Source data
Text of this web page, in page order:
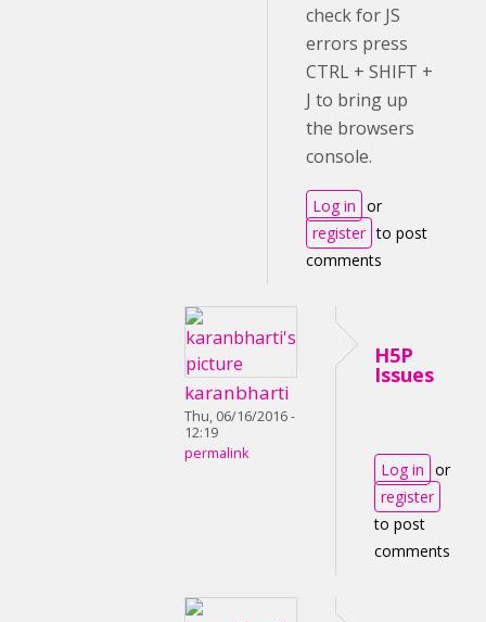
check for JS
errors press
CTRL + SHIFT +
J to bring up
the browsers
console.
Log in or
register to post
comments
karanbharti
Thu, 06/16/2016 -
12:19
permalink
H5P
Issues
Log in or
register
to post
comments
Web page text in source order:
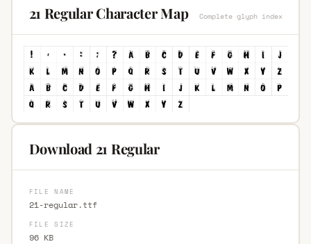
21 Regular Character Map Complete glyph index
Download 21 Regular
FILE NAME
21-regular.ttf
FILE SIZE
96 KB
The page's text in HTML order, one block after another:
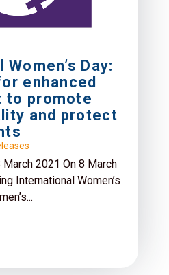
Day:
enhanced
to promote
and protect
2021 On 8 March
International Women’s
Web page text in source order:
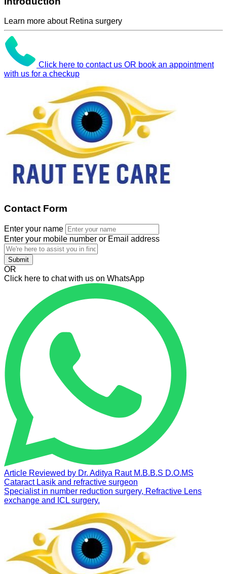
Learn more about Retina surgery
Click here to contact us OR book an appointment
with us for a checkup
Contact Form
Enter your name
Enter your mobile number or Email address
Submit
OR
Click here to chat with us on WhatsApp
Article Reviewed by Dr. Aditya Raut M.B.B.S D.O.MS
Cataract Lasik and refractive surgeon
Specialist in number reduction surgery, Refractive Lens
exchange and ICL surgery.
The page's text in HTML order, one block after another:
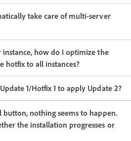
take care of multi-server
instance, how do I optimize the
hotfix to all instances?
1/Hotfix 1 to apply Update 2?
button, nothing seems to happen.
the installation progresses or
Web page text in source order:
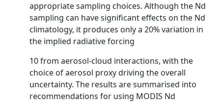
appropriate sampling choices. Although the Nd
sampling can have significant effects on the Nd
climatology, it produces only a 20% variation in
the implied radiative forcing
10 from aerosol-cloud interactions, with the
choice of aerosol proxy driving the overall
uncertainty. The results are summarised into
recommendations for using MODIS Nd
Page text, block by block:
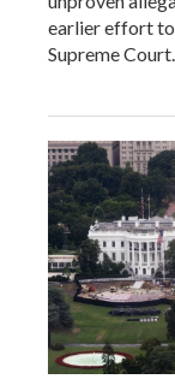
earlier effort
Supreme Court.
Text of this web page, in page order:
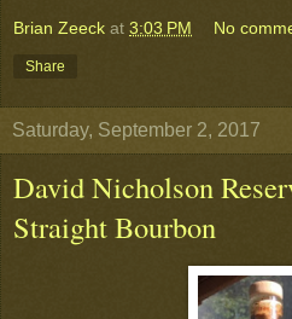
Brian Zeeck at 3:03 PM No
Share
Saturday, September 2, 2017
David Nicholson
Straight Bourbon
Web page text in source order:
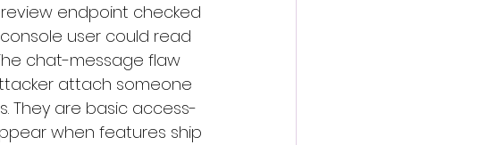
endpoint checked
user could read
chat-message flaw
attach someone
They are basic access-
when features ship
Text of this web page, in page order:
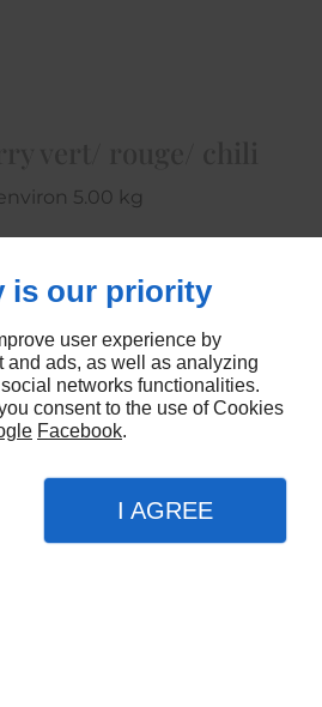
5.00 kg
is our priority
user experience by
and ads, as well as analyzing
networks functionalities.
consent to the use of Cookies
Facebook.
I AGREE
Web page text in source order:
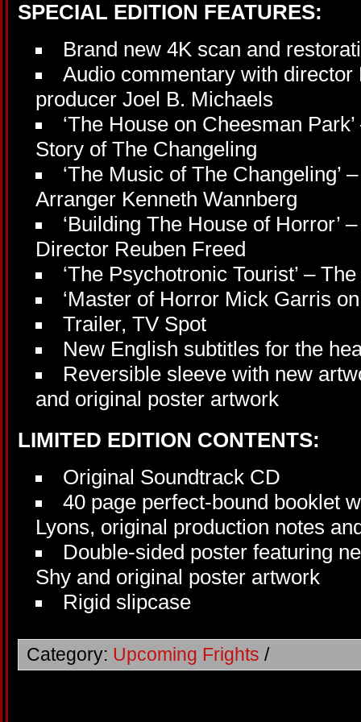
SPECIAL EDITION FEATURES:
Brand new 4K scan and
Audio commentary with director
producer Joel B. Michaels
‘The House on Cheesman
Story of The Changeling
‘The Music of The Changeling’
Arranger Kenneth Wannberg
‘Building The House of Horror’
Director Reuben Freed
‘The Psychotronic Tourist’ –
‘Master of Horror Mick Garris
Trailer, TV Spot
New English subtitles for the
Reversible sleeve with new
and original poster artwork
LIMITED EDITION CONTENTS:
Original Soundtrack CD
40 page perfect-bound booklet
Lyons, original production notes
Double-sided poster featuring
Shy and original poster artwork
Rigid slipcase
Category: Upcoming Frights /
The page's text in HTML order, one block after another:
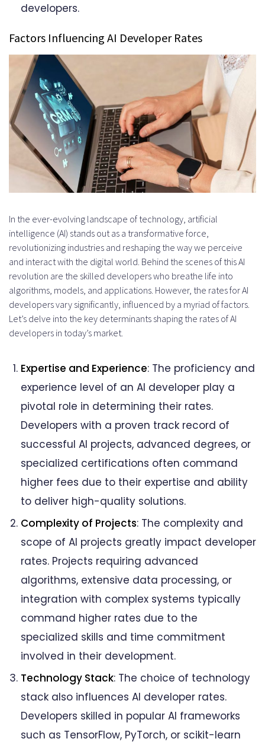
developers.
Factors Influencing AI Developer Rates
In the ever-evolving landscape of technology, artificial
intelligence (AI) stands out as a transformative force,
revolutionizing industries and reshaping the way we perceive
and interact with the digital world. Behind the scenes of this AI
revolution are the skilled developers who breathe life into
algorithms, models, and applications. However, the rates for AI
developers vary significantly, influenced by a myriad of factors.
Let’s delve into the key determinants shaping the rates of AI
developers in today’s market.
Expertise and Experience: The proficiency and
experience level of an AI developer play a
pivotal role in determining their rates.
Developers with a proven track record of
successful AI projects, advanced degrees, or
specialized certifications often command
higher fees due to their expertise and ability
to deliver high-quality solutions.
Complexity of Projects: The complexity and
scope of AI projects greatly impact developer
rates. Projects requiring advanced
algorithms, extensive data processing, or
integration with complex systems typically
command higher rates due to the
specialized skills and time commitment
involved in their development.
Technology Stack: The choice of technology
stack also influences AI developer rates.
Developers skilled in popular AI frameworks
such as TensorFlow, PyTorch, or scikit-learn
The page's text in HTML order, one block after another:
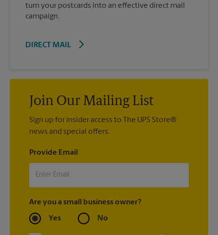
turn your postcards into an effective direct mail
campaign.
DIRECT MAIL
Join Our Mailing List
Sign up for insider access to The UPS Store®
news and special offers.
Provide Email
Are you a small business owner?
Yes No
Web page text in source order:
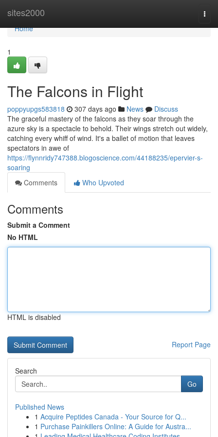
sites2000
Home
Home
1
The Falcons in Flight
poppyupgs583818 307 days ago News
Discuss
The graceful mastery of the falcons as they soar through the
azure sky is a spectacle to behold. Their wings stretch out widely,
catching every whiff of wind. It's a ballet of motion that leaves
spectators in awe of
https://flynnridy747388.blogoscience.com/44188235/epervier-s-
soaring
Comments
Who Upvoted
Comments
Submit a Comment
No HTML
HTML is disabled
Report Page
Search
Go
Published News
1 Acquire Peptides Canada - Your Source for Q...
1 Purchase Painkillers Online: A Guide for Austra...
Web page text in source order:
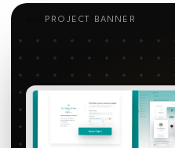
PROJECT BANNER
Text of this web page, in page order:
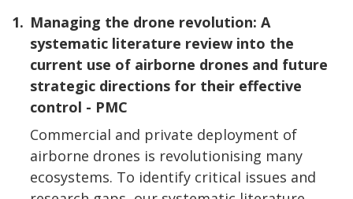
1. Managing the drone revolution: A
systematic literature review into the
current use of airborne drones and future
strategic directions for their effective
control - PMC
Commercial and private deployment of
airborne drones is revolutionising many
ecosystems. To identify critical issues and
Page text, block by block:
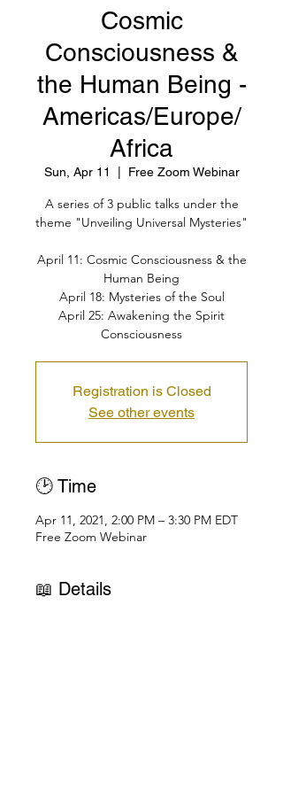
Cosmic
Consciousness &
the Human Being -
Americas/Europe/
Africa
Sun, Apr 11 Free Zoom Webinar
A series of 3 public talks under the
theme "Unveiling Universal Mysteries"
April 11: Cosmic Consciousness & the
Human Being
April 18: Mysteries of the Soul
April 25: Awakening the Spirit
Consciousness
Registration is Closed
See other events
🕑 Time
Apr 11, 2021, 2:00 PM – 3:30 PM EDT
Free Zoom Webinar
📖 Details
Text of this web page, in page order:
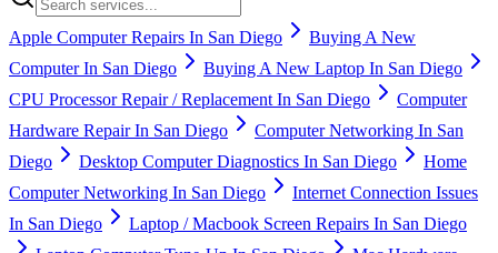
Apple Computer Repairs In San Diego
Buying A New
Computer In San Diego
Buying A New Laptop In San Diego
CPU Processor Repair / Replacement In San Diego
Computer
Hardware Repair In San Diego
Computer Networking In San
Diego
Desktop Computer Diagnostics In San Diego
Home
Computer Networking In San Diego
Internet Connection Issues
In San Diego
Laptop / Macbook Screen Repairs In San Diego
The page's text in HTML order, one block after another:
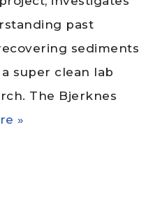
past
sediments
super clean lab
The Bjerknes
»
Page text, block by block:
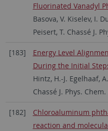
Fluorinated Vanadyl
Basova, V. Kiselev, I.
Peisert, T. Chassé J.
[183]
Energy Level
During the Initial
Hintz, H.-J. Egelhaaf,
Chassé J. Phys. Chem.
[182]
Chloroaluminum
reaction and
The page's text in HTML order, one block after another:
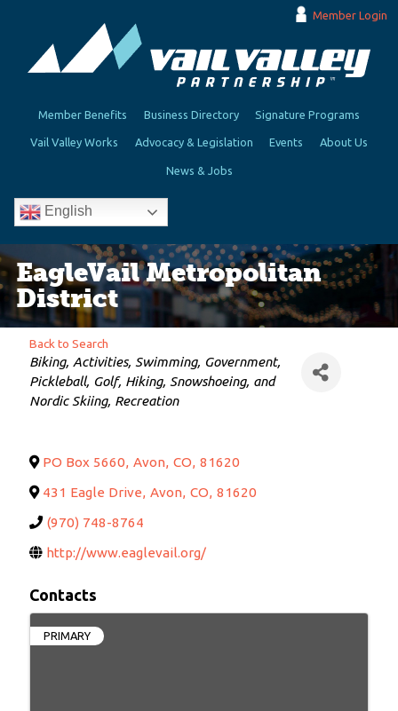
Member Login
Member Benefits Business Directory Signature Programs
Vail Valley Works Advocacy & Legislation Events About Us
News & Jobs
English
EagleVail Metropolitan
District
Back to Search
Categories
Biking Activities Swimming Government
Pickleball Golf Hiking, Snowshoeing, and
Nordic Skiing Recreation
PO Box 5660, Avon, CO, 81620
431 Eagle Drive, Avon, CO, 81620
(970) 748-8764
http://www.eaglevail.org/
Contacts
PRIMARY
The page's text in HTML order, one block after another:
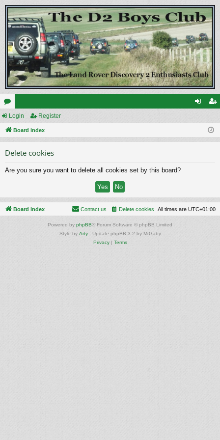
or
u ist
Login Register
Board index
Delete cookies
Are you sure you want to delete all cookies set by this board?
Board index All times are UTC+01:00
Delete cookies
Contact us
Powered by phpBB® Forum Software © phpBB Limited
Style by Arty- Update phpBB 3.2 by MrGaby
Privacy| Terms
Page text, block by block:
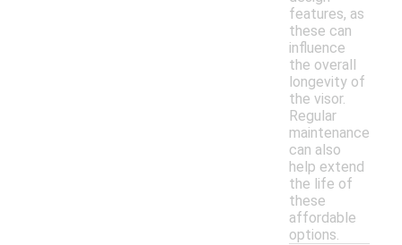
features, as
these can
influence
the overall
longevity of
the visor.
Regular
maintenance
can also
help extend
the life of
these
affordable
options.
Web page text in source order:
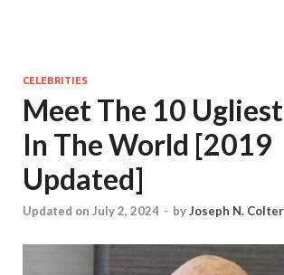
CELEBRITIES
Meet The 10
In The World [2019
Updated]
Updated on July 2, 2024 - byJoseph N. Colter
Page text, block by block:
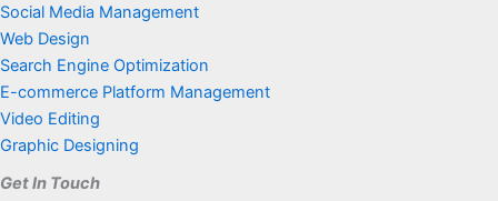
Social Media Management
Web Design
Search Engine Optimization
E-commerce Platform Management
Video Editing
Graphic Designing
Get In Touch
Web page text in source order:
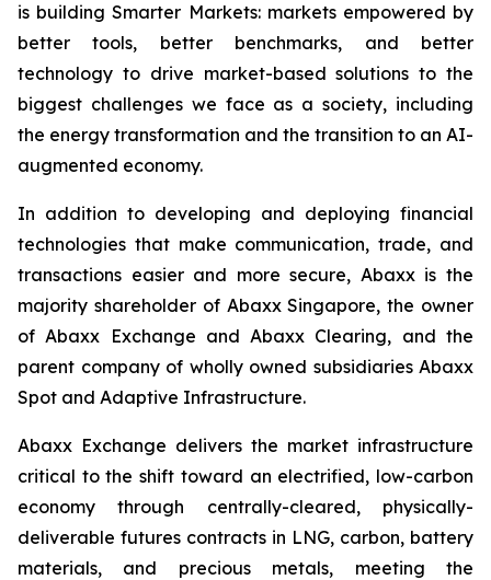
is building Smarter Markets: markets empowered by
better tools, better benchmarks, and better
technology to drive market-based solutions to the
biggest challenges we face as a society, including
the energy transformation and the transition to an AI-
augmented economy.
In addition to developing and deploying financial
technologies that make communication, trade, and
transactions easier and more secure, Abaxx is the
majority shareholder of Abaxx Singapore, the owner
of Abaxx Exchange and Abaxx Clearing, and the
parent company of wholly owned subsidiaries Abaxx
Spot and Adaptive Infrastructure.
Abaxx Exchange delivers the market infrastructure
critical to the shift toward an electrified, low-carbon
economy through centrally-cleared, physically-
deliverable futures contracts in LNG, carbon, battery
materials, and precious metals, meeting the
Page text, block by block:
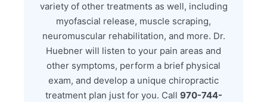
variety of other treatments as well, including
myofascial release, muscle scraping,
neuromuscular rehabilitation, and more. Dr.
Huebner will listen to your pain areas and
other symptoms, perform a brief physical
exam, and develop a unique chiropractic
treatment plan just for you. Call 970-744-
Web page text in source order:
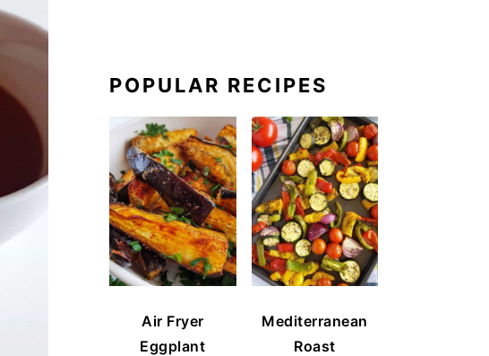
POPULAR RECIPES
Air Fryer
Eggplant
Mediterranean
Roast
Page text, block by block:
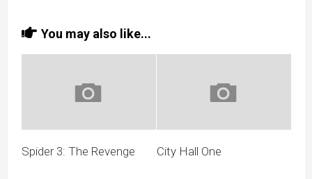
You may also like...
Spider 3: The Revenge City Hall One
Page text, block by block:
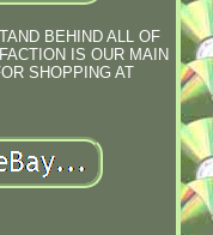
BEHIND ALL OF
IS OUR MAIN
SHOPPING AT
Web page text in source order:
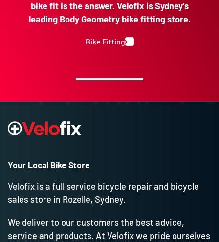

The task => Lines above that contain the string "Changeling" make up the answer.

Exercise response =>
Story of The Changeling
‘The Music of The Changeling’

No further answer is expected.